Ghazi started filling the men’s plates for them, and she joined him.

“The meat in the grape leaves is
halal
, of course,” Ghazi said, as if he actually had cooked something once. The beef in the grape leaves was indeed
halal
, meat from cows slaughtered under Islamic laws that showed as much mercy to the animal as possible. Laila was sure that if Muslims ate pork, it would be
halal
.

The men looked at Laila and waited for her to sit down so that they could eat. When she did, she picked at some hummus with her pita bread while they took seconds to swallow the grape leaves she had spent hours rolling.

“These are delicious,” said Abdul Kareem. “Like my mother’s,
Allah yerhamha.

The others repeated the blessing to his deceased mother.

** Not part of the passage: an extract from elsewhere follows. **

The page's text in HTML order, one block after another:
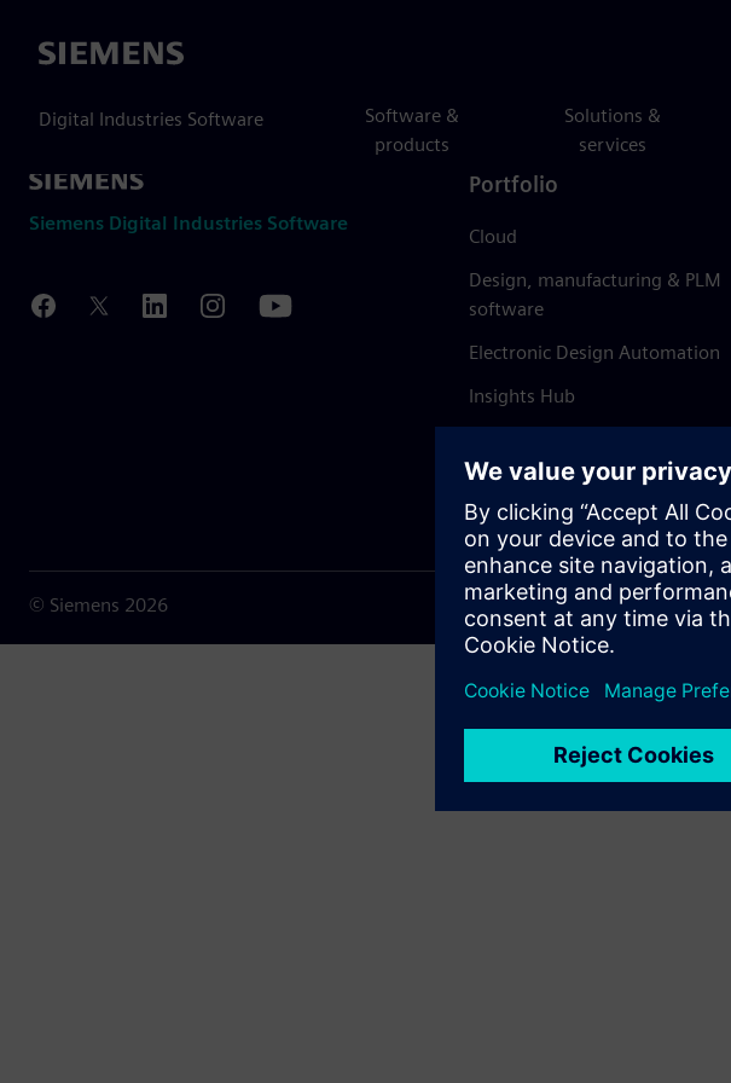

Then they dug in for seconds.

“Looks like it might storm tonight,” Abdul Latif remarked.

“Thunder and lightening,” Abdul Wahab added.

“Maybe even a tornado,” Abdul Kareem threw in.

Laila didn’t like talking about the weather, especially tornadoes. “How are your wives?” she asked. Their wives had visited her in the hospital more than once, even though she had never met them before her illness. She could have invited the women to dinner tonight, but they were very nice, and so she had spared them.